Why the World’s Water is Safer and Cleaner with Solar and Wind Energy

woman drinking water
  • Mar 21, 2019

Each March, World Water Day reminds us that water is precious and not to be taken for granted. Established in 1993 by the United Nations to be observed every March 22nd, it’s an international day to recognize the importance and availability of clean water (or the shortage of it) around the globe. 

One of the best ways to save water and protect a healthy supply of it is by switching to renewable energy, specifically solar or wind power. 

Climate-Related Water Shortages Affect Electricity Generation 

Around the world, 780 million people don’t have access to clean water. In the United States alone, water is "too expensive" for 14 million households each year. 

With global warming from climate change, these issues are becoming even more severe, as water is becoming warmer, less abundant, and less accessible. A warming world from climate change requires smart water use and protection.  

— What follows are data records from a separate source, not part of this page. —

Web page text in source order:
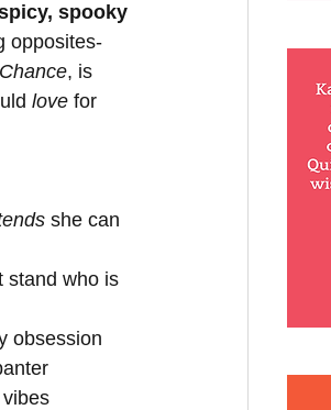
spooky
opposites-
, is
love for
she can
stand who is
obsession
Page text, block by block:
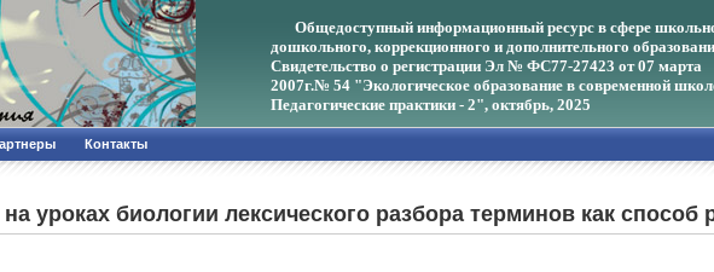
Общедоступный информационный ресурс в сфере
дошкольного, коррекционного и дополнительного
Свидетельство о регистрации Эл № ФС77-27423 от 07 марта
2007г.№ 54 "Экологическое образование в современной
Педагогические практики - 2", октябрь, 2025
Контакты
уроках биологии лексического разбора терминов как
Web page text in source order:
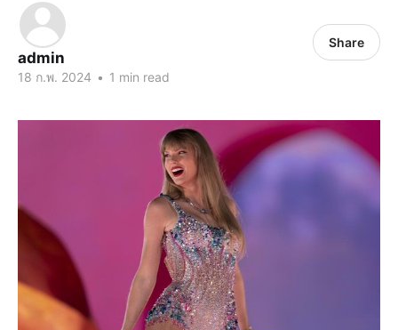
admin
18 ก.พ. 2024 • 1 min read
Share
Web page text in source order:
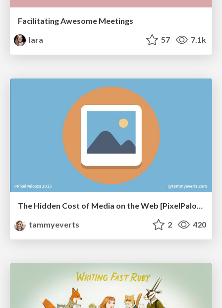
Facilitating Awesome Meetings
lara
57 7.1k
The Hidden Cost of Media on the Web [PixelPalooza 2025]
tammyeverts
2 420
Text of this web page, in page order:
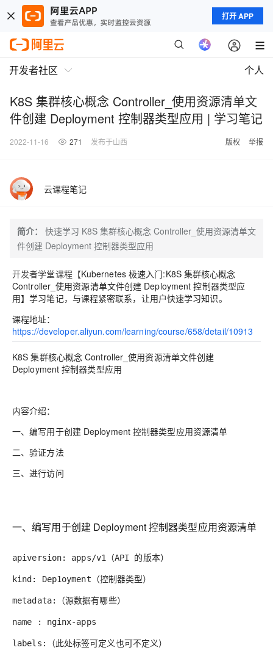
打开 APP
开发者社区 个人
K8S 集群核心概念 Controller_使用资源清单文
件创建 Deployment 控制器类型应用 | 学习笔记
2022-11-16 271 发布于山西 版权 举报
云课程笔记
简介：
快速学习 K8S 集群核心概念 Controller_使用资源清单文
件创建 Deployment 控制器类型应用
开发者学堂课程【Kubernetes 极速入门:K8S 集群核心概念
Controller_使用资源清单文件创建 Deployment 控制器类型应
用】学习笔记，与课程紧密联系，让用户快速学习知识。
课程地址：
https://developer.aliyun.com/learning/course/658/detail/10913
K8S 集群核心概念 Controller_使用资源清单文件创建
Deployment 控制器类型应用
内容介绍：
一、编写用于创建 Deployment 控制器类型应用资源清单
二、验证方法
三、进行访问
一、编写用于创建 Deployment 控制器类型应用资源清单
apiversion: apps/v1（API 的版本）
kind: Dep1oyment （控制器类型）
metadata: （源数据有哪些）
name : nginx-apps
l abel s: （此处标签可定义也可不定义）
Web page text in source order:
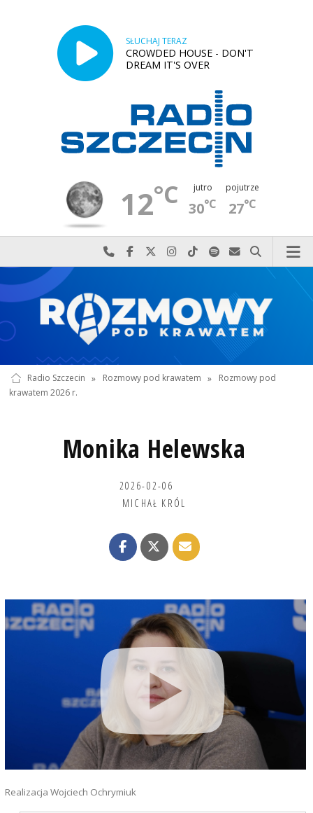
SŁUCHAJ TERAZ
CROWDED HOUSE - DON'T
DREAM IT'S OVER
12°C jutro
30°C
pojutrze
27°C
Najlepiej po prostu do nas zadzwoń
Odwiedź nas na Facebook-u
Odwiedź nas na X
Odwiedź nas na Instagram-ie
Odwiedź nas na TikTok-u
Szukaj nas na Spotify
Wyślij do nas
Szukaj
Radio Szczecin » Rozmowy pod krawatem »
Rozmowy pod
krawatem 2026 r.
Monika Helewska
2026-02-06
MICHAŁ KRÓL
Realizacja Wojciech Ochrymiuk
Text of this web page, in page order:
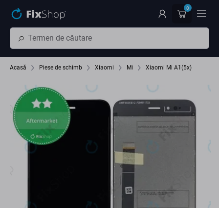
0
Acasă Piese de schimb Xiaomi Mi Xiaomi Mi A1(5x)
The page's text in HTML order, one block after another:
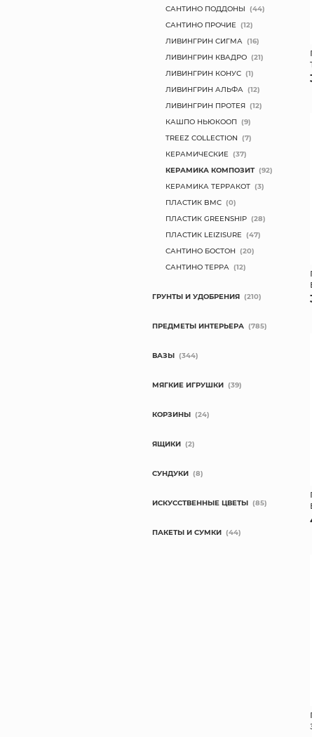
САНТИНО ПОДДОНЫ (44)
САНТИНО ПРОЧИЕ (12)
ЛИВИНГРИН СИГМА (16)
ЛИВИНГРИН КВАДРО (21)
ЛИВИНГРИН КОНУС (1)
ЛИВИНГРИН АЛЬФА (12)
ЛИВИНГРИН ПРОТЕЯ (12)
КАШПО НЬЮКООП (9)
TREEZ COLLECTION (7)
КЕРАМИЧЕСКИЕ (37)
КЕРАМИКА КОМПОЗИТ (92)
КЕРАМИКА ТЕРРАКОТ (3)
ПЛАСТИК BMC (0)
ПЛАСТИК GREENSHIP (28)
ПЛАСТИК LEIZISURE (47)
САНТИНО БОСТОН (20)
САНТИНО ТЕРРА (12)
ГРУНТЫ И УДОБРЕНИЯ (210)
ПРЕДМЕТЫ ИНТЕРЬЕРА (785)
ВАЗЫ (344)
МЯГКИЕ ИГРУШКИ (39)
КОРЗИНЫ (24)
ЯЩИКИ (2)
СУНДУКИ (8)
ИСКУССТВЕННЫЕ ЦВЕТЫ (85)
ПАКЕТЫ И СУМКИ (44)
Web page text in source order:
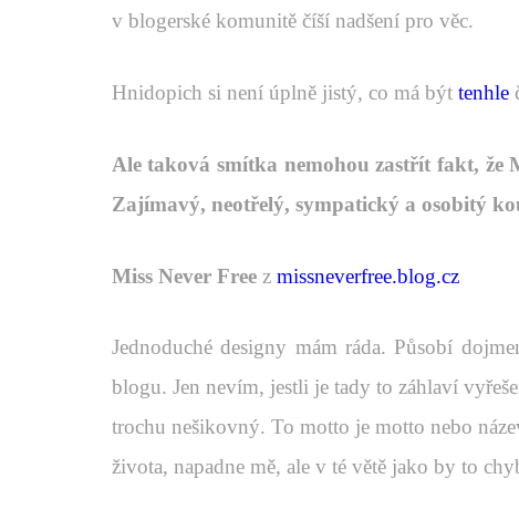
v blogerské komunitě číší nadšení pro věc.
Hnidopich si není úplně jistý, co má být tenhle
Ale taková smítka nemohou zastřít fakt,
Zajímavý, neotřelý, sympatický a osobitý
Miss Never Freez missneverfree.blog.cz
Jednoduché designy mám ráda. Působí
blogu. Jen nevím, jestli je tady to záhlaví
trochu nešikovný. To motto je motto nebo
života, napadne mě, ale v té větě jako by to
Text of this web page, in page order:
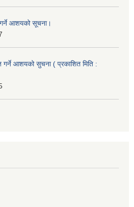
आशयको सूचना।
गर्ने आशयको सुचना ( प्रकाशित मिति :
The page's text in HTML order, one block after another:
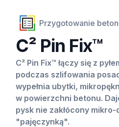
Przygotowanie
C² Pin Fix™
C² Pin Fix™ łączy się z
podczas szlifowania
wypełnia ubytki,
w powierzchni betonu.
pysk nie zakłócony mikro-
"pajęczynką".
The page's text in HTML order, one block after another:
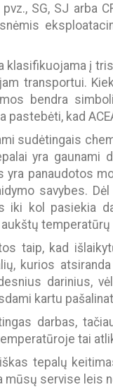
SG, SJ arba
klasifikuojama į
transportui.
bendra
pastebėti, kad
sudėtingais
yra
yra panaudotos
savybes.
iki kol pasiekia
taip, kad
kurios
darinius,
kartu
darbas,
tai
tepalų
mūsų servise
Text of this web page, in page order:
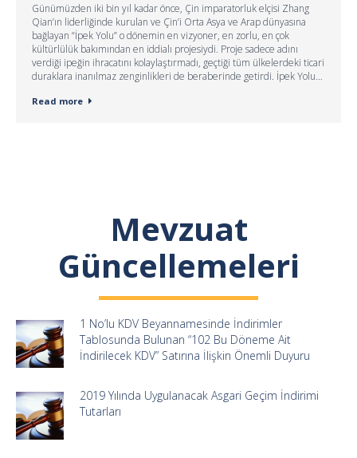
Günümüzden iki bin yıl kadar önce, Çin imparatorluk elçisi Zhang
Qian’ın liderliğinde kurulan ve Çin’i Orta Asya ve Arap dünyasına
bağlayan “İpek Yolu” o dönemin en vizyoner, en zorlu, en çok
kültürlülük bakımından en iddialı projesiydi. Proje sadece adını
verdiği ipeğin ihracatını kolaylaştırmadı, geçtiği tüm ülkelerdeki ticari
duraklara inanılmaz zenginlikleri de beraberinde getirdi. İpek Yolu…
Read more
Mevzuat
Güncellemeleri
1 No’lu KDV Beyannamesinde İndirimler
Tablosunda Bulunan “102 Bu Döneme Ait
İndirilecek KDV” Satırına İlişkin Önemli Duyuru
2019 Yılında Uygulanacak Asgari Geçim İndirimi
Tutarları
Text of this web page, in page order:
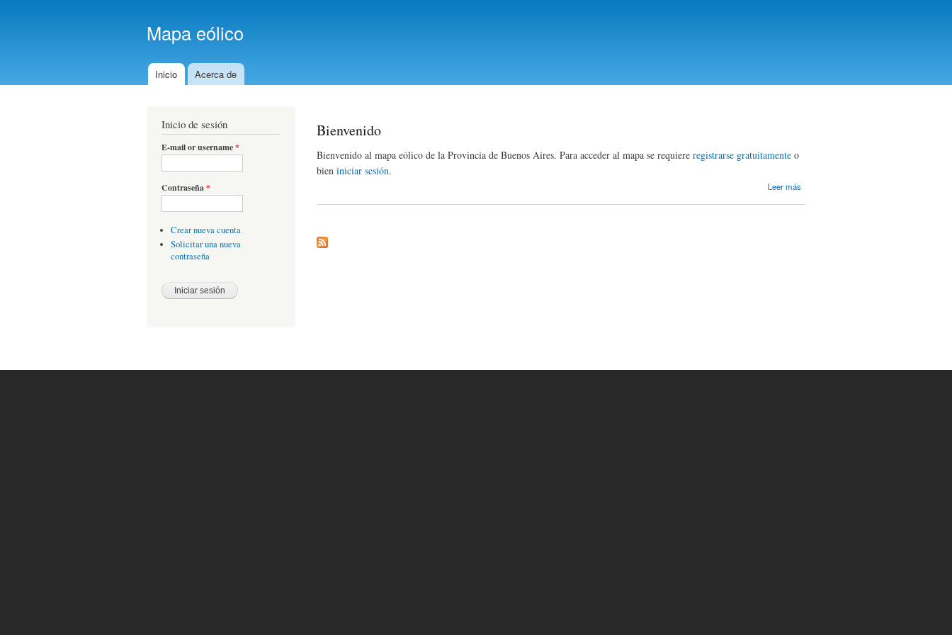
Mapa eólico
Menú principal
Inicio Acerca de
Inicio de sesión
E-mail or username*
Contraseña*
Crear nueva cuenta
Solicitar una nueva
contraseña
Bienvenido
Bienvenido al mapa eólico de la Provincia de Buenos Aires. Para acceder al mapa se requiere registrarse gratuitamente o
bien iniciar sesión.
Leer más
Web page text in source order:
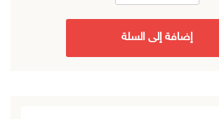
إضافة إلى السلة
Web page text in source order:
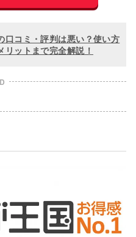
口コミ・評判は悪い？使い方
リットまで完全解説！
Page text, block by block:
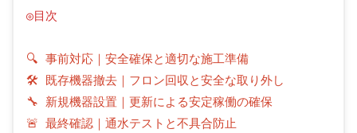
◎目次
🔍 事前対応｜安全確保と適切な施工準備
🛠 既存機器撤去｜フロン回収と安全な取り外し
🔧 新規機器設置｜更新による安定稼働の確保
🚨 最終確認｜通水テストと不具合防止
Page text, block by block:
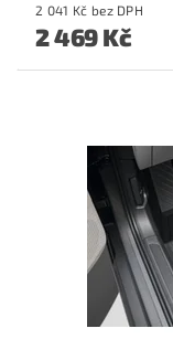
2 041 Kč bez DPH
2 469 Kč
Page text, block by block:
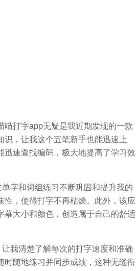
打字app无疑是我近期发现的一款
，让我这个五笔新手也能迅速上
速查找编码，极大地提高了学习效
字和词组练习不断巩固和提升我的
，使得打字不再枯燥。此外，该应
幕大小和颜色，创造属于自己的舒适
我清楚了解每次的打字速度和准确
时随地练习并同步成绩，这种无缝衔
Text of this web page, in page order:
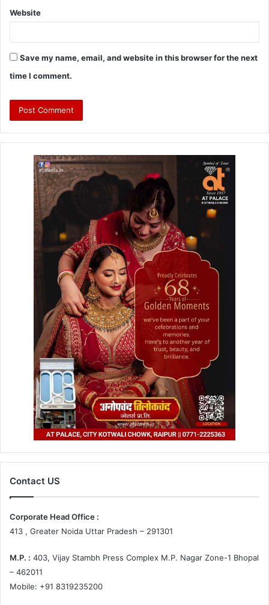
Website
Save my name, email, and website in this browser for the next
time I comment.
Contact US
Corporate Head Office :
413 , Greater Noida Uttar Pradesh – 291301
M.P. : 403, Vijay Stambh Press Complex M.P. Nagar Zone-1 Bhopal
– 462011
Mobile: +91 8319235200
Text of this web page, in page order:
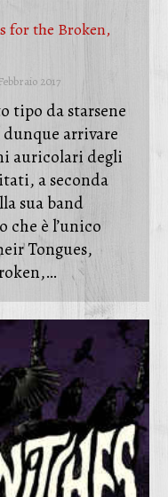
for the Broken,
2017
tipo da starsene
arrivare
auricolari degli
a seconda
sua band
che è l’unico
Tongues,
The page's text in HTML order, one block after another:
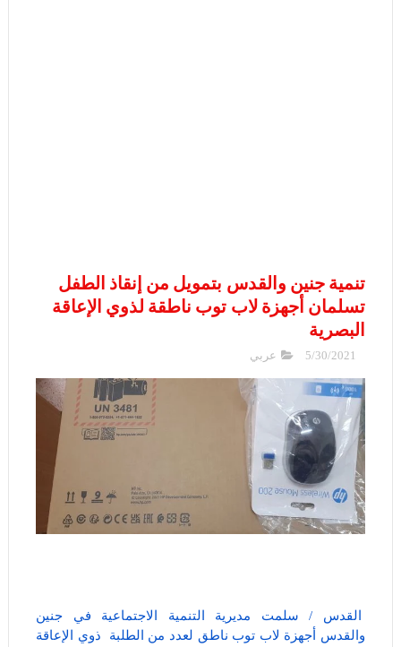
تنمية جنين والقدس بتمويل من إنقاذ الطفل
تسلمان أجهزة لاب توب ناطقة لذوي الإعاقة
البصرية
5/30/2021 عربي
القدس / سلمت مديرية التنمية الاجتماعية في جنين
والقدس أجهزة لاب توب ناطق لعدد من الطلبة ذوي الإعاقة
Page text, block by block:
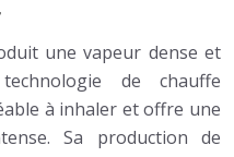
une vapeur dense et
de chauffe
à inhaler et offre une
Sa production de
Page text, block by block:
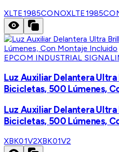
XLTE1985CONO
EPCOM INDUSTRIAL
Luz Auxiliar Delantera Ultra
Bicicletas, 500 Lúmenes,
Luz Auxiliar Delantera Ultra
Bicicletas, 500 Lúmenes,
XBK01V2XBK01V2
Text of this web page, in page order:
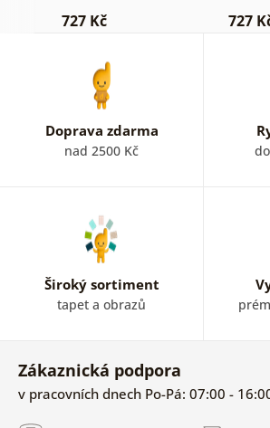
727 Kč 727
Doprava zdarma
nad 2500 Kč
Široký sortiment
tapet a obrazů
Zákaznická podpora
v pracovních dnech Po-Pá: 07:00 -
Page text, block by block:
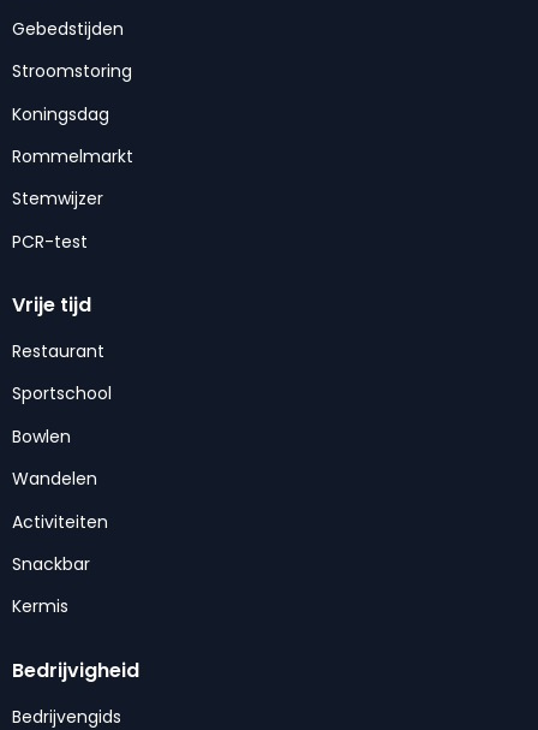
Gebedstijden
Stroomstoring
Koningsdag
Rommelmarkt
Stemwijzer
PCR-test
Vrije tijd
Restaurant
Sportschool
Bowlen
Wandelen
Activiteiten
Snackbar
Kermis
Bedrijvigheid
Bedrijvengids
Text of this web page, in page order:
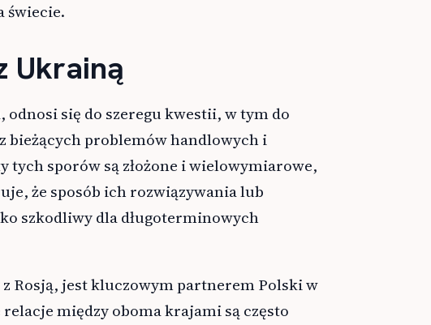
świecie.
Ukrainą
się do szeregu kwestii, w tym do
bieżących problemów handlowych i
tych sporów są złożone i wielowymiarowe,
że sposób ich rozwiązywania lub
szkodliwy dla długoterminowych
Rosją, jest kluczowym partnerem Polski w
między oboma krajami są często
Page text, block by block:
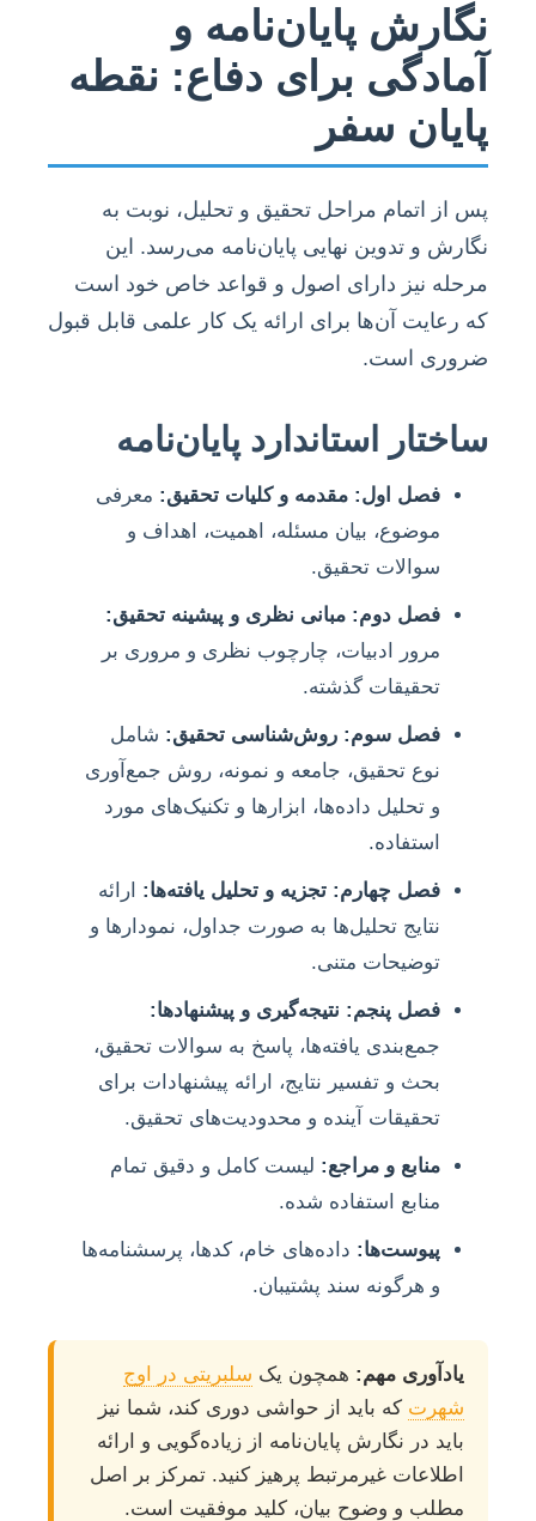
نگارش پایان‌نامه و
آمادگی برای دفاع: نقطه
پایان سفر
پس از اتمام مراحل تحقیق و تحلیل، نوبت به
نگارش و تدوین نهایی پایان‌نامه می‌رسد. این
مرحله نیز دارای اصول و قواعد خاص خود است
که رعایت آن‌ها برای ارائه یک کار علمی قابل قبول
ضروری است.
ساختار استاندارد پایان‌نامه
فصل اول: مقدمه و کلیات تحقیق: معرفی
موضوع، بیان مسئله، اهمیت، اهداف و
سوالات تحقیق.
فصل دوم: مبانی نظری و پیشینه تحقیق:
مرور ادبیات، چارچوب نظری و مروری بر
تحقیقات گذشته.
فصل سوم: روش‌شناسی تحقیق: شامل
نوع تحقیق، جامعه و نمونه، روش جمع‌آوری
و تحلیل داده‌ها، ابزارها و تکنیک‌های مورد
استفاده.
فصل چهارم: تجزیه و تحلیل یافته‌ها: ارائه
نتایج تحلیل‌ها به صورت جداول، نمودارها و
توضیحات متنی.
فصل پنجم: نتیجه‌گیری و پیشنهادها:
جمع‌بندی یافته‌ها، پاسخ به سوالات تحقیق،
بحث و تفسیر نتایج، ارائه پیشنهادات برای
تحقیقات آینده و محدودیت‌های تحقیق.
منابع و مراجع: لیست کامل و دقیق تمام
منابع استفاده شده.
پیوست‌ها: داده‌های خام، کدها، پرسشنامه‌ها
و هرگونه سند پشتیبان.
یادآوری مهم: همچون یک سلبریتی در اوج
شهرت که باید از حواشی دوری کند، شما نیز
باید در نگارش پایان‌نامه از زیاده‌گویی و ارائه
اطلاعات غیرمرتبط پرهیز کنید. تمرکز بر اصل
مطلب و وضوح بیان، کلید موفقیت است.
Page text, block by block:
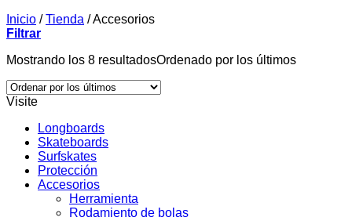
Inicio / Tienda /Accesorios
Filtrar
Mostrando los 8 resultadosOrdenado por los últimos
Visite
Longboards
Skateboards
Surfskates
Protección
Accesorios
Herramienta
Rodamiento de bolas
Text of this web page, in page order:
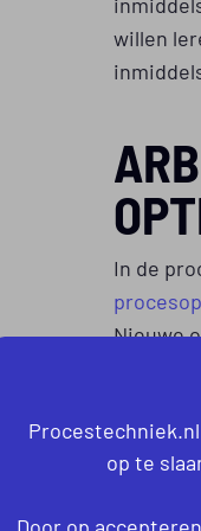
willen
In de
Nieuwe
ruime
uur aan
vrijheid
Als
op te
Door op
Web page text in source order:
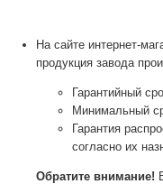
На сайте интернет-
продукция завода
Гарантийный
Минимальный
Гарантия
согласно их
Обратите внимание!
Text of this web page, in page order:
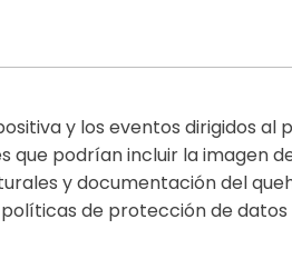
y los eventos dirigidos al
podrían incluir la imagen
y documentación del
de protección de
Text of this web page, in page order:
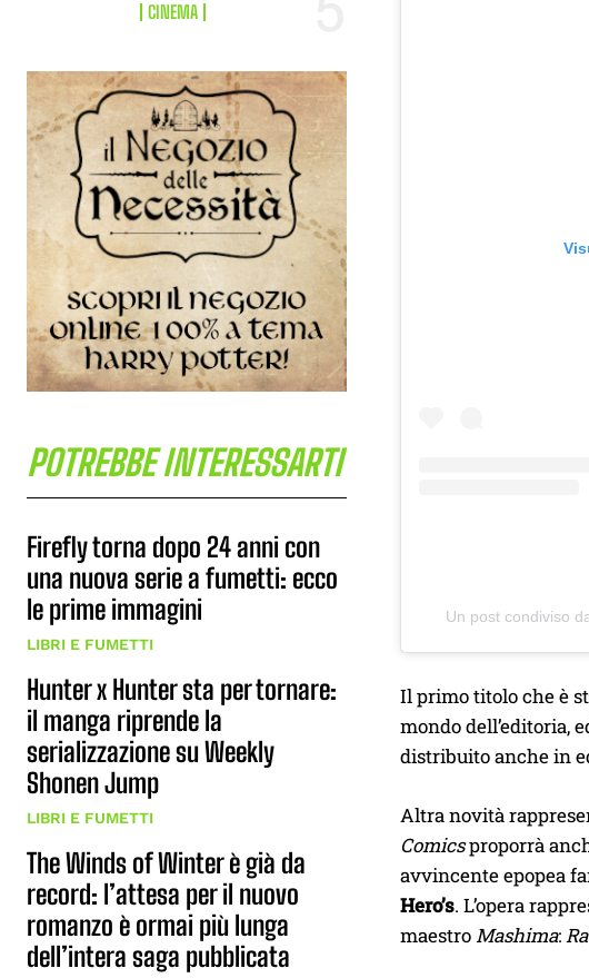
CINEMA
POTREBBE INTERESSARTI
Firefly torna dopo 24 anni con
una nuova serie a fumetti: ecco
le prime immagini
LIBRI E FUMETTI
Hunter x Hunter sta per tornare:
il manga riprende la
serializzazione su Weekly
Shonen Jump
LIBRI E FUMETTI
The Winds of Winter è già da
record: l’attesa per il nuovo
romanzo è ormai più lunga
dell’intera saga pubblicata
Un post condiviso
Il primo titolo che è
mondo dell’editoria,
distribuito anche in
Altra novità
Comicsproporrà
avvincente epopea
Hero’s. L’opera
maestro Mashima:

Fossil Fuel-Based Power Plants Use a Lot of Water 

Both fossil fuel and nuclear energy plants need water—and lots of it. Of all the freshwater the United States uses, 41 percent is used at power plants. The plants need water to cool steam and equipment parts, and the water can’t be too warm. When the water is already warm going in, plants have to spend more energy cooling the water, which then affects how much electricity they can produce. 

Fossil fuel-based power plants also rely on a lot of water to extract, refine, process, and transport fuel, and to control dangerous emissions from power plants. These power plants are also known for contaminating community water supplies, due to the chemicals used during production that then get dumped into local waters. 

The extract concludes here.